**THE PROBLEM**
If a line in the entries contains the word "سیلیس", list it.

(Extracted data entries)
Start of Block
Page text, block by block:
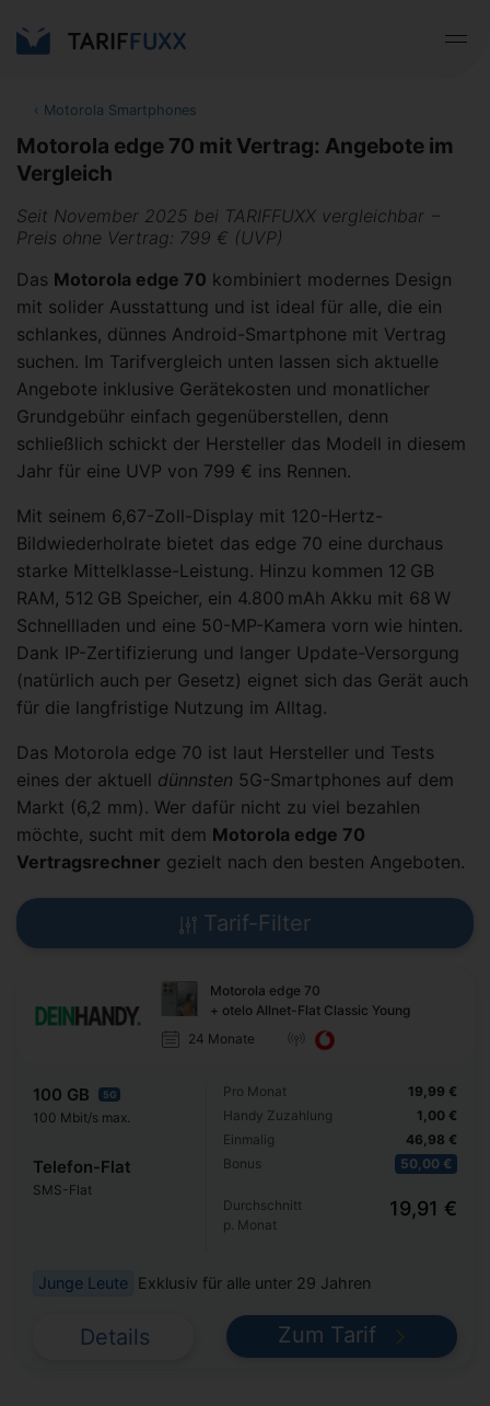
‹ Motorola Smartphones
Motorola edge 70 mit Vertrag: Angebote im
Vergleich
Seit November 2025 bei TARIFFUXX vergleichbar −
Preis ohne Vertrag: 799 € (UVP)
Das Motorola edge 70 kombiniert modernes Design
mit solider Ausstattung und ist ideal für alle, die ein
schlankes, dünnes Android-Smartphone mit Vertrag
suchen. Im Tarifvergleich unten lassen sich aktuelle
Angebote inklusive Gerätekosten und monatlicher
Grundgebühr einfach gegenüberstellen, denn
schließlich schickt der Hersteller das Modell in diesem
Jahr für eine UVP von 799 € ins Rennen.
Mit seinem 6,67-Zoll-Display mit 120-Hertz-
Bildwiederholrate bietet das edge 70 eine durchaus
starke Mittelklasse-Leistung. Hinzu kommen 12 GB
RAM, 512 GB Speicher, ein 4.800 mAh Akku mit 68 W
Schnellladen und eine 50-MP-Kamera vorn wie hinten.
Dank IP-Zertifizierung und langer Update-Versorgung
(natürlich auch per Gesetz) eignet sich das Gerät auch
für die langfristige Nutzung im Alltag.
Das Motorola edge 70 ist laut Hersteller und Tests
eines der aktuell dünnsten 5G-Smartphones auf dem
Markt (6,2 mm). Wer dafür nicht zu viel bezahlen
möchte, sucht mit dem Motorola edge 70
Vertragsrechner gezielt nach den besten Angeboten.
Tarif-Filter
Motorola edge 70
+ otelo Allnet-Flat Classic Young
24 Monate
100 GB 5G
100 Mbit/s max.
Telefon-Flat
SMS-Flat
Pro Monat
Handy Zuzahlung
Einmalig
Bonus
19,99 €
1,00 €
46,98 €
50,00 €
Durchschnitt
p. Monat
19,91 €
Junge Leute Exklusiv für alle unter 29 Jahren
Details Zum Tarif
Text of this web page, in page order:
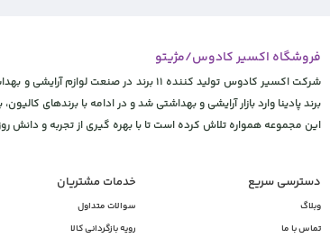
فروشگاه اکسیر کادوس/مژیتو
شرکت اکسیر کادوس تولید کننده 11 برند
برند پادینا وارد بازار آرایشی و بهداشتی شد و در ادامه با برندهای
این مجموعه همواره تلاش کرده است تا با بهره گیری از تجربه و
دسترسی سریع
وبلاگ
تماس با ما
خدمات مشتریان
سوالات متداول
رویه بازگردانی کالا
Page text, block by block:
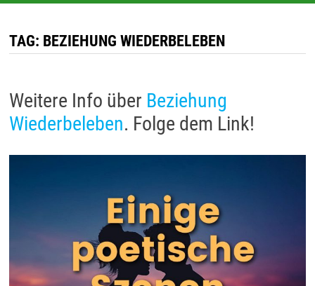
TAG: BEZIEHUNG WIEDERBELEBEN
Weitere Info über Beziehung
Wiederbeleben. Folge dem Link!
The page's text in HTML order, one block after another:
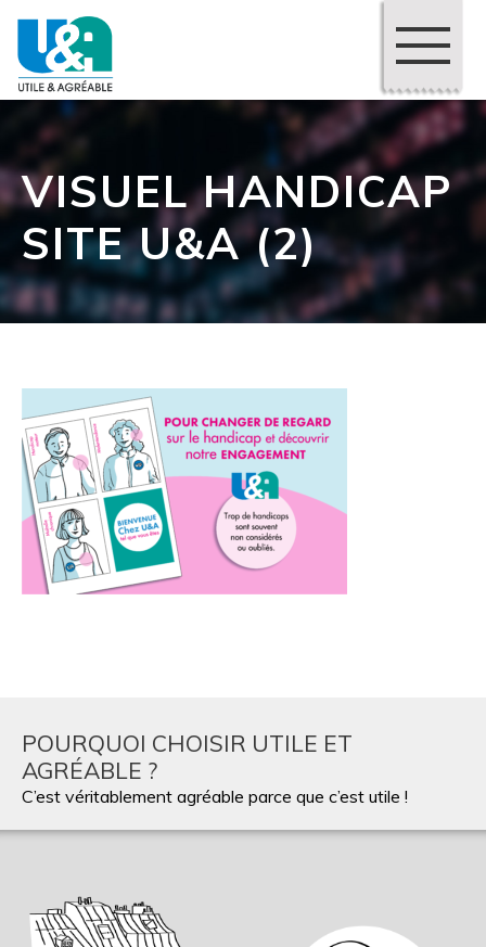
VISUEL HANDICAP
SITE U&A (2)
POURQUOI CHOISIR UTILE ET
AGRÉABLE ?
C’est véritablement agréable parce que c’est utile !
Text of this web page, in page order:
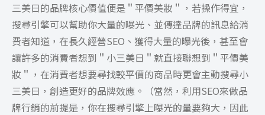
三美日的品牌核心價值便是＂平價美妝＂，若操作得宜，
搜尋引擎可以幫助你大量的曝光、並傳達品牌的訊息給消
費者知道，在長久經營SEO、獲得大量的曝光後，甚至會
讓許多的消費者想到＂小三美日＂就直接聯想到＂平價美
妝＂，在消費者想要尋找較平價的商品時更會主動搜尋小
三美日，創造更好的品牌效應。（當然，利用SEO來做品
牌行銷的前提是，你在搜尋引擎上曝光的量要夠大，因此
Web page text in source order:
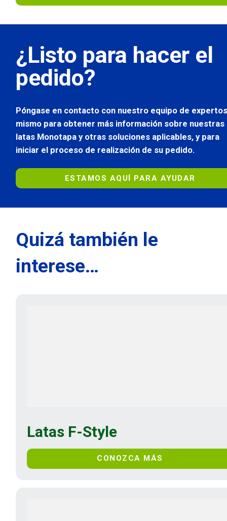
¿Listo para hacer el
pedido?
Póngase en contacto con nuestro equipo de
mismo para obtener más información sobre nuestras
latas Monotapa y otras soluciones aplicables, y para
iniciar el proceso de realización de su pedido.
ESTAMOS AQUÍ PARA AYUDAR
Quizá también le
interese…
Latas F-Style
CONOZCA MÁS
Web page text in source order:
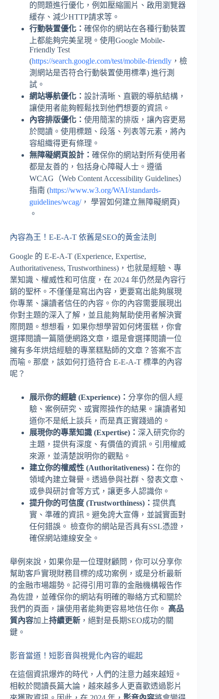
的問題進行優化，例如壓縮圖片、啟用瀏覽器
緩存、減少HTTP請求等。
行動裝置優化： 確保你的網站在各種行動裝置
上都能夠完美呈現。使用Google Mobile-
Friendly Test
(https://search.google.com/test/mobile-friendly ，檢
測網站是否符合行動裝置使用標準) 進行測
試。
網站導航優化： 設計清晰、直觀的導航結構，
讓使用者能夠輕鬆找到他們想要的資訊。
內容排版優化： 使用簡潔的排版，讓內容更易
於閱讀。使用標題、段落、列表等元素，將內
容組織得更有條理。
無障礙網頁設計： 確保你的網站對所有使用者
都是友善的，包括身心障礙人士。遵循
WCAG（Web Content Accessibility Guidelines）
指南 (https://www.w3.org/WAI/standards-
guidelines/wcag/， 學習如何建立無障礙網頁)
。
內容為王！E-E-A-T 依舊是SEO的黃金法則
Google 的 E-E-A-T (Experience, Expertise,
Authoritativeness, Trustworthiness)，也就是經驗、專
業知識、權威性和可信度，在 2024 年仍然是內容行
銷的聖杯。不僅僅是寫出內容，更要寫出能夠展現
你專業、讓讀者信任的內容。你的內容需要展現出
你對主題的深入了解，並且能夠幫助使用者解決實
際問題。想想看，如果你想學習如何烤蛋糕，你會
選擇閱讀一篇隨便網路文章，還是會選擇閱讀一位
擁有多年烘焙經驗的專業糕點師的文章？答案不言
而喻。那麼，該如何打造符合 E-E-A-T 標準的內容
呢？
展示你的經驗 (Experience)： 分享你的個人經
驗、案例研究、或實際操作的結果。讓讀者知
道你不是紙上談兵，而是真正實踐過的。
展現你的專業知識 (Expertise)： 深入研究你的
主題，提供有深度、有價值的資訊。引用權威
來源，並清楚說明你的觀點。
建立你的權威性 (Authoritativeness)： 在你的
領域內建立聲譽。透過參與社群、發表文章、
或參與研討會等方式，讓更多人認識你。
提升你的可信度 (Trustworthiness)： 提供真
實、準確的資訊。避免誇大宣傳，並誠實面對
任何錯誤。 檢查你的網站是否具有SSL憑證，
確保網站連線安全。
舉例來說，如果你是一位理財顧問，你可以分享你
幫助客戶實現財務目標的成功案例，或是分析最新
的金融市場趨勢。記得引用可靠的金融機構報告作
為佐證，並確保你的網站有明確的聯絡方式和關於
我們的頁面，讓使用者能夠更容易地信任你。 高品
質內容加上持續更新 ，絕對是長期SEO成功的關
鍵。
影音當道！短影音與視覺化內容的崛起
在這個資訊爆炸的時代，人們的注意力越來越短。
相較於閱讀長篇大論，越來越多人更喜歡透過影片
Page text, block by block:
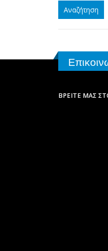
Αναζήτηση
ΒΡΕΊΤΕ ΜΑΣ
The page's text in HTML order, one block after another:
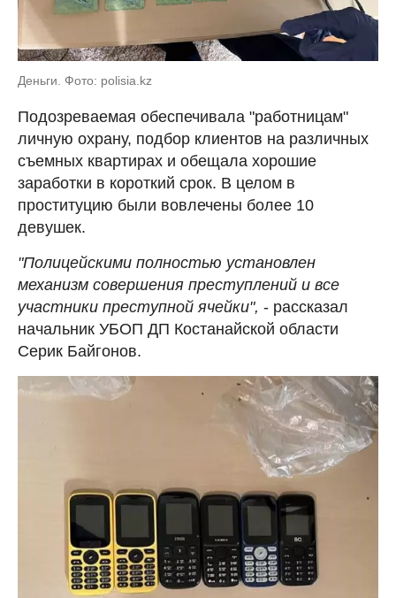
Деньги. Фото: polisia.kz
Подозреваемая обеспечивала "работницам"
личную охрану, подбор клиентов на различных
съемных квартирах и обещала хорошие
заработки в короткий срок. В целом в
проституцию были вовлечены более 10
девушек.
"Полицейскими полностью установлен
механизм совершения преступлений и все
участники преступной ячейки", - рассказал
начальник УБОП ДП Костанайской области
Серик Байгонов.
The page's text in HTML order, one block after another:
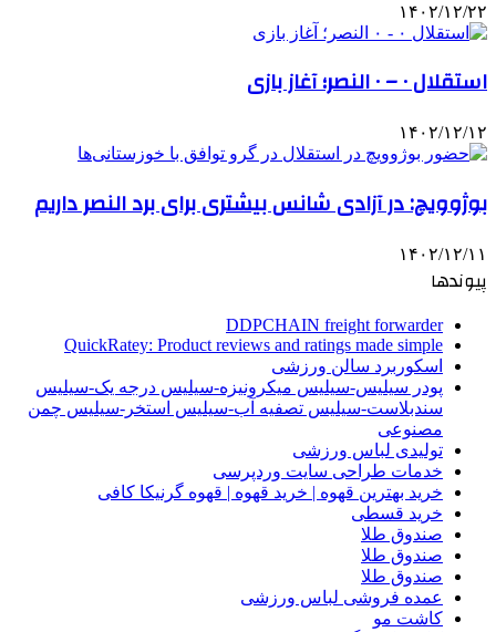
۱۴۰۲/۱۲/۲۲
استقلال ۰ – ۰ النصر؛ آغاز بازی
۱۴۰۲/۱۲/۱۲
بوژوویچ: در آزادی شانس بیشتری برای برد النصر داریم
۱۴۰۲/۱۲/۱۱
پیوندها
DDPCHAIN freight forwarder
QuickRatey: Product reviews and ratings made simple
اسکوربرد سالن ورزشی
پودر سیلیس-سیلیس میکرونیزه-سیلیس درجه یک-سیلیس
سندبلاست-سیلیس تصفیه آب-سیلیس استخر-سیلیس چمن
مصنوعی
تولیدی لباس ورزشی
خدمات طراحی سایت وردپرسی
خرید بهترین قهوه | خرید قهوه | قهوه گرنیکا کافی
خرید قسطی
صندوق طلا
صندوق طلا
صندوق طلا
عمده فروشی لباس ورزشی
کاشت مو
End of Block
**YOUR RESPONSE**
پودر سیلیس-سیلیس میکرونیزه-سیلیس درجه یک-سیلیس
سندبلاست-سیلیس تصفیه آب-سیلیس استخر-سیلیس چمن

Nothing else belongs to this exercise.